DATA FOR THIS EXERCISE >>
= = = = = = =
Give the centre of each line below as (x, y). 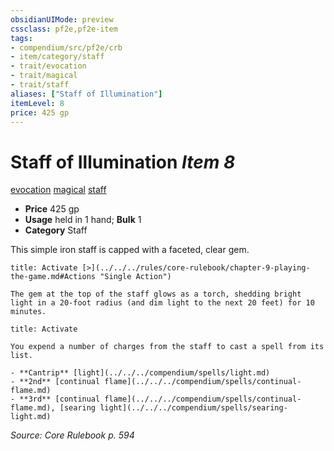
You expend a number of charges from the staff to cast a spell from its (167, 347)
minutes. (28, 312)
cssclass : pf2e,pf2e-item (64, 29)
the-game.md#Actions (53, 277)
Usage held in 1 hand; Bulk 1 (83, 220)
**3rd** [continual (60, 399)
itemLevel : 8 (37, 103)
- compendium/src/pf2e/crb (66, 47)
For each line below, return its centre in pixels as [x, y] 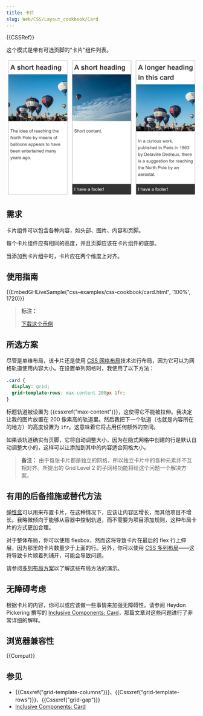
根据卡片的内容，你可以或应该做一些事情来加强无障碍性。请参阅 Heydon [96, 605]
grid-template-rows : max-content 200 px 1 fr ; [69, 393]
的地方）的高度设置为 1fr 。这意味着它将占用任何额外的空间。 [82, 427]
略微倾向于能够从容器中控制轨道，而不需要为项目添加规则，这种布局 [107, 520]
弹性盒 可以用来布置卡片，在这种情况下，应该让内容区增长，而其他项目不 [96, 512]
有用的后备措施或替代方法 [54, 496]
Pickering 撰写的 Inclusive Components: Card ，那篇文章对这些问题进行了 [97, 612]
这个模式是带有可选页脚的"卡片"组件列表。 [59, 50]
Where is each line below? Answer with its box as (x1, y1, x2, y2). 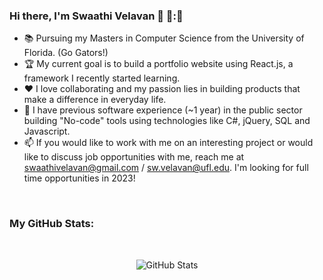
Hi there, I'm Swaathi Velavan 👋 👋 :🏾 (9, 9, 184, 23)
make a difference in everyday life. (23, 94, 167, 106)
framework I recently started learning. (23, 72, 181, 84)
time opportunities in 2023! (23, 172, 136, 184)
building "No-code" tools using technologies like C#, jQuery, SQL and (23, 115, 311, 127)
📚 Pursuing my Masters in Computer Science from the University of (23, 32, 305, 44)
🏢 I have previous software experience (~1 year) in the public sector (23, 104, 303, 116)
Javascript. (23, 125, 71, 138)
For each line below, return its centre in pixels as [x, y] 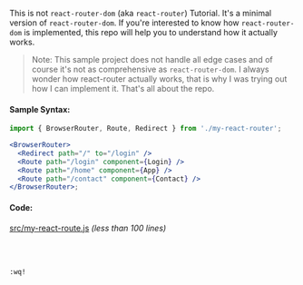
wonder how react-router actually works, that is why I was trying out [159, 79]
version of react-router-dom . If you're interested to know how [125, 23]
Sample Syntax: [40, 109]
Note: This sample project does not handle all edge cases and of [152, 59]
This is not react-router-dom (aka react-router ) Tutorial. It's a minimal [141, 13]
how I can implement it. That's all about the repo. [123, 88]
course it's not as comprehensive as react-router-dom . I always [150, 69]
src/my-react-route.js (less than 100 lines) [88, 228]
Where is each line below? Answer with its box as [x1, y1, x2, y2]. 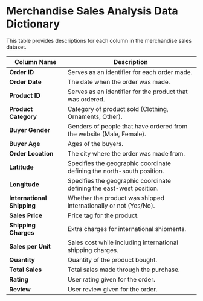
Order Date [9, 77, 42, 86]
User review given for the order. [67, 285, 158, 293]
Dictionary [6, 17, 60, 31]
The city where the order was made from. [67, 149, 185, 157]
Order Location [9, 149, 54, 157]
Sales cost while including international [67, 238, 178, 247]
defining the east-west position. [67, 184, 159, 192]
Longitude [9, 180, 39, 188]
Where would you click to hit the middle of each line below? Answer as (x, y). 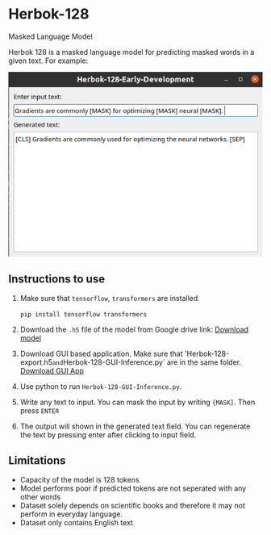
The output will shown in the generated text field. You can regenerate (135, 426)
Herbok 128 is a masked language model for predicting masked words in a (131, 52)
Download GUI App (52, 371)
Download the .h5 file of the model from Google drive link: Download (134, 330)
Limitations (37, 460)
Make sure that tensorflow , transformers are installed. (110, 299)
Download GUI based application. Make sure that (101, 354)
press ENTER (40, 411)
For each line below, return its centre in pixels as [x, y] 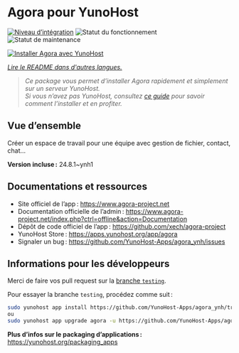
= = = = = = =
TASK ITEM >>
As you output the material, omit the pictures but alter nothing else.

EXERCISE SOLUTION >>
Give the centre of each line below as (x, y). 
You expend a number of charges from the staff to cast a spell from its (167, 347)
minutes. (28, 312)
cssclass : pf2e,pf2e-item (64, 29)
the-game.md#Actions (53, 277)
Usage held in 1 hand; Bulk 1 (83, 220)
**3rd** [continual (60, 399)
itemLevel : 8 (37, 103)
- compendium/src/pf2e/crb (66, 47)
For each line below, return its centre in pixels as [x, y] 
根据卡片的内容，你可以或应该做一些事情来加强无障碍性。请参阅 Heydon [96, 605]
grid-template-rows : max-content 200 px 1 fr ; [69, 393]
的地方）的高度设置为 1fr 。这意味着它将占用任何额外的空间。 [82, 427]
略微倾向于能够从容器中控制轨道，而不需要为项目添加规则，这种布局 [107, 520]
弹性盒 可以用来布置卡片，在这种情况下，应该让内容区增长，而其他项目不 [96, 512]
有用的后备措施或替代方法 [54, 496]
Pickering 撰写的 Inclusive Components: Card ，那篇文章对这些问题进行了 [97, 612]
这个模式是带有可选页脚的"卡片"组件列表。 [59, 50]
Where is each line below? Answer with its box as (x1, y1, x2, y2). 
Hi there, I'm Swaathi Velavan 👋 👋 :🏾 (9, 9, 184, 23)
make a difference in everyday life. (23, 94, 167, 106)
framework I recently started learning. (23, 72, 181, 84)
time opportunities in 2023! (23, 172, 136, 184)
building "No-code" tools using technologies like C#, jQuery, SQL and (23, 115, 311, 127)
📚 Pursuing my Masters in Computer Science from the University of (23, 32, 305, 44)
🏢 I have previous software experience (~1 year) in the public sector (23, 104, 303, 116)
Javascript. (23, 125, 71, 138)
For each line below, return its centre in pixels as [x, y] 
wonder how react-router actually works, that is why I was trying out [159, 79]
version of react-router-dom . If you're interested to know how [125, 23]
Sample Syntax: [40, 109]
Note: This sample project does not handle all edge cases and of [152, 59]
This is not react-router-dom (aka react-router ) Tutorial. It's a minimal [141, 13]
how I can implement it. That's all about the repo. [123, 88]
course it's not as comprehensive as react-router-dom . I always [150, 69]
src/my-react-route.js (less than 100 lines) [88, 228]
Where is each line below? Answer with its box as [x1, y1, x2, y2]. 
Order Date [9, 77, 42, 86]
User review given for the order. [67, 285, 158, 293]
Dictionary [6, 17, 60, 31]
The city where the order was made from. [67, 149, 185, 157]
Order Location [9, 149, 54, 157]
Sales cost while including international [67, 238, 178, 247]
defining the east-west position. [67, 184, 159, 192]
Longitude [9, 180, 39, 188]
Where would you click to hit the middle of each line below? Answer as (x, y). 
The output will shown in the generated text field. You can regenerate (135, 426)
Herbok 128 is a masked language model for predicting masked words in a (131, 52)
Download GUI App (52, 371)
Download the .h5 file of the model from Google drive link: Download (134, 330)
Limitations (37, 460)
Make sure that tensorflow , transformers are installed. (110, 299)
Download GUI based application. Make sure that (101, 354)
press ENTER (40, 411)
For each line below, return its centre in pixels as [x, y] 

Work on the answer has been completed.